時代背景はB.R.150年ぐらいですが、たぶん何周目かの世界なのでオリジナル設定を含んでいます。反響があれば、最後まで書くつもりです。
あと、問題があれば削除します。
あばた2。 蔵女 さん [2012/06/07 21:10]
流石に結構な量ですね。

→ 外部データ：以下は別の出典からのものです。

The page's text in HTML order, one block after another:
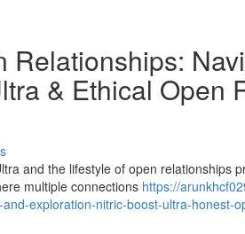
Relationships:
& Ethical Open
and the lifestyle of open relationships
multiple connections https://
exploration-nitric-boost-ultra-honest-
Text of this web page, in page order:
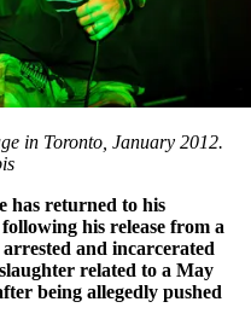
in Toronto, January 2012.
has returned to his
his release from a
and incarcerated
related to a May
being allegedly pushed
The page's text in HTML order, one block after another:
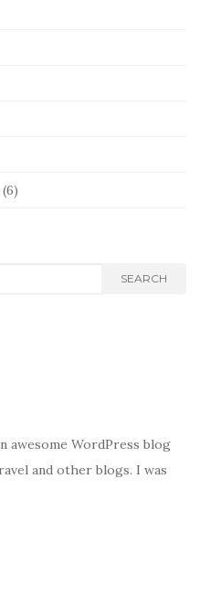
(6)
SEARCH
awesome WordPress blog
and other blogs. I was
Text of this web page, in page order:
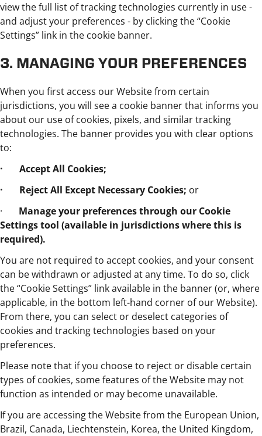
view the full list of tracking technologies currently in use -
and adjust your preferences - by clicking the “Cookie
Settings” link in the cookie banner.
3. MANAGING YOUR PREFERENCES
When you first access our Website from certain
jurisdictions, you will see a cookie banner that informs you
about our use of cookies, pixels, and similar tracking
technologies. The banner provides you with clear options
to:
· Accept All Cookies;
· Reject All Except Necessary Cookies; or
· Manage your preferences through our Cookie
Settings tool (available in jurisdictions where this is
required).
You are not required to accept cookies, and your consent
can be withdrawn or adjusted at any time. To do so, click
the “Cookie Settings” link available in the banner (or, where
applicable, in the bottom left-hand corner of our Website).
From there, you can select or deselect categories of
cookies and tracking technologies based on your
preferences.
Please note that if you choose to reject or disable certain
types of cookies, some features of the Website may not
function as intended or may become unavailable.
If you are accessing the Website from the European Union,
Brazil, Canada, Liechtenstein, Korea, the United Kingdom,
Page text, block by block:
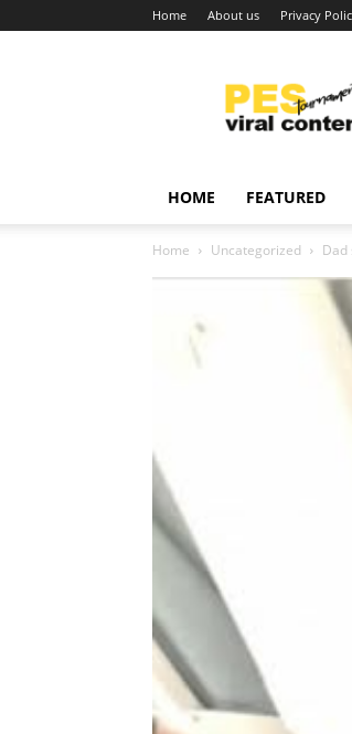
Home About us Privacy
HOME FEATURED
Home Uncategorized Dad

取りあえず問題は無いと思いますよ。

小説系の専用サイトに書いて外部リンクで~とか昔見たのです。
私服いつも 如月くおん さん [2012/06/08 06:03]
コメントありがとうございます。
小説サイトに投稿も考えましたが、どなたか忘れましたがバクマン「PCP」の小説を直接貼り付けている方もいましたので。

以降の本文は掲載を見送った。